Knowledge transfer from one Olympic Game to the others has long been on the IOC agenda. The first OCOG to transfer knowledge to the next edition of the Games through a formal knowledge management program was the 2000 Sydney Organizing Committee of the Olympic Games (SOCOG) (Parent, MacDonald and Goulet, 2014[6]). In 2002, the IOC established Olympic Games Knowledge Services (OGKS), an independent company, to assist with knowledge transfer. In 2005, the IOC decided to bring its knowledge management activities in-house, with the establishment of the Olympic Games Knowledge Management (OGKM) program managed by the IOC’s Information, Knowledge and Games Learning (IKL) Unit.

Since then, the IOC has put extensive effort into developing a Knowledge Management Program. Host cities are required to transfer certain types of knowledge to the next Games, and thousands of documents have been collected from every OCOG. The IOC has also formalised knowledge transfer through an Observer Program, by which representatives of forthcoming Games visit current ones, and through an Official Debrief held three months later in the next host city (Stewart, 2012[7]).

However, several barriers in knowledge management process of sport mega-events were also identified in the literature.
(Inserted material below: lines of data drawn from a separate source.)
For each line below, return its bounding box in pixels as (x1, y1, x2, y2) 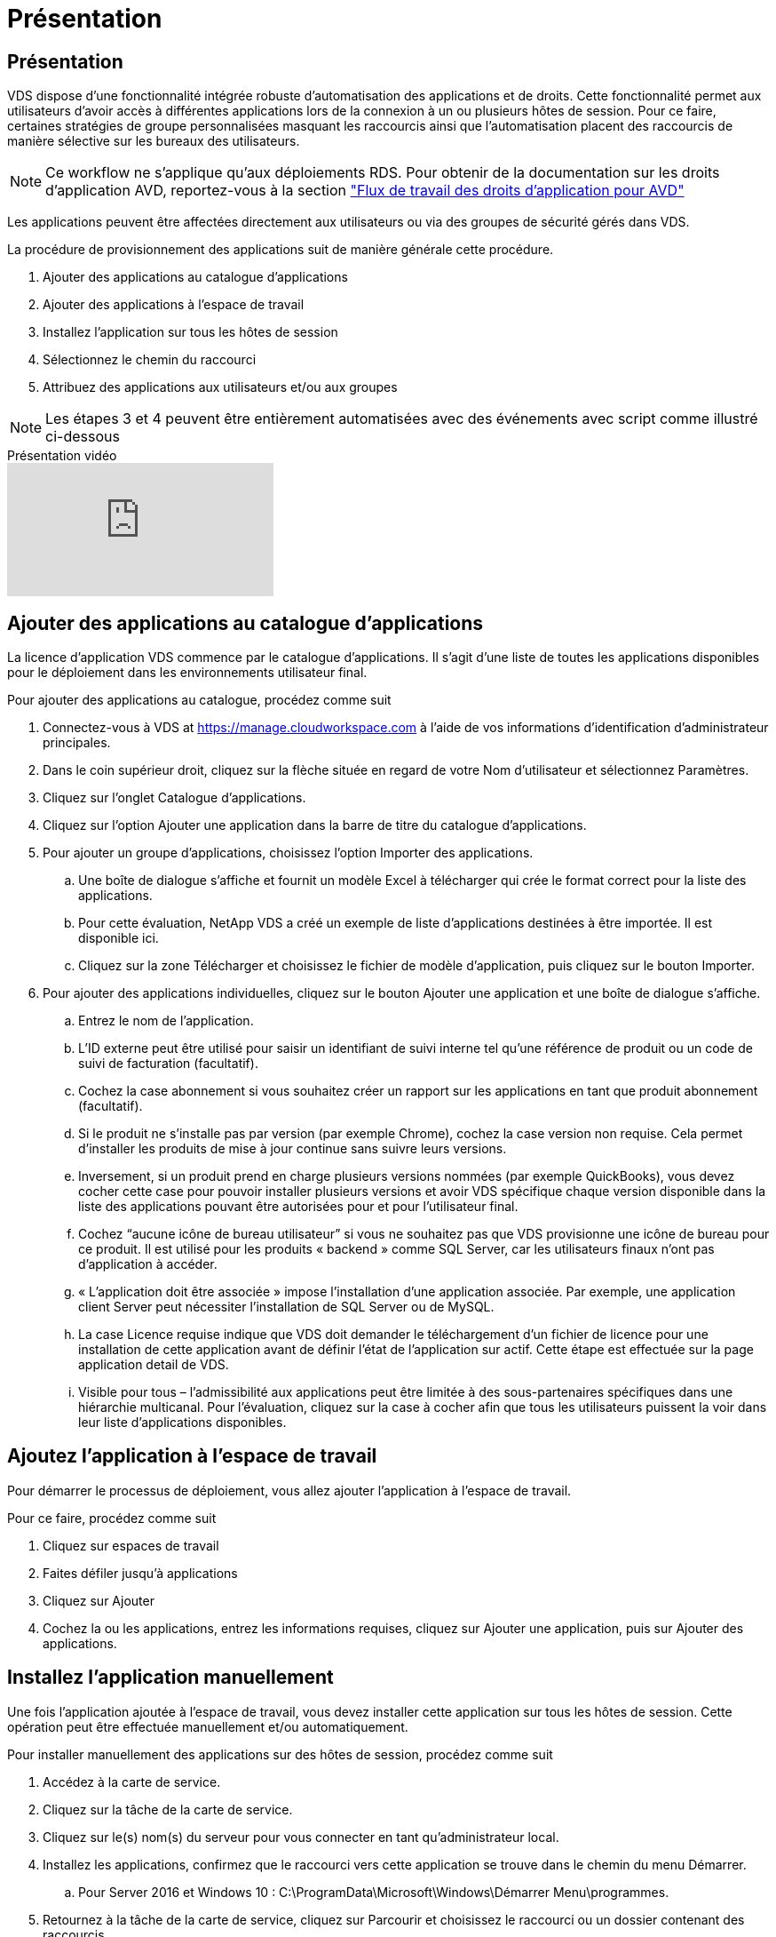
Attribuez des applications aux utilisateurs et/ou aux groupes (43, 379, 398, 395)
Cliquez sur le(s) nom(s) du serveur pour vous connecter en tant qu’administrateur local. (43, 1829, 559, 1845)
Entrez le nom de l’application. (78, 1013, 254, 1029)
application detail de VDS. (78, 1357, 229, 1373)
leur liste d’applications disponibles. (78, 1415, 287, 1431)
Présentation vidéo (7, 448, 117, 464)
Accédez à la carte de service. (43, 1774, 221, 1790)
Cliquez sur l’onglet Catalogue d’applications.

Three barriers are often cited as hampering an effective knowledge transfer: trust and coordination between stakeholders, an imbalanced distribution of knowledge, and the context differences between host destinations (Qin, Rocha and Morrow, 2022[8]).

Besides knowledge stemming from previous experiences in staging the Games, insights from other large infrastructure projects could provide valuable reference points.

This report presents a selection of tools and sources intended to guide the reader. The examples listed here include not only those taken from the OECD and IOC but also those from other institutions, including public and multi-lateral bodies. Many of these external tools do not pertain directly to sport but can be useful to organisers of large-scale international sporting events, as they detail relevant public procurement roles and functions. The tools serve as a point of reference and have been selected based on their pertinence, quality and usefulness in terms of each theme outlined in this report.

The primary audience for these guidelines are organising committees that are tasked with the organisation of large international sports competitions, requiring the delivery of infrastructure, whether permanent or temporary, and/or associated services necessary for the hosting of the sport competition. Beyond this primary audience, relevant stakeholders (governments, public institutions, policy makers, oversight bodies, sports federations and citizens) could better understand some of the key challenges faced by organising committees when delivering on their mandate.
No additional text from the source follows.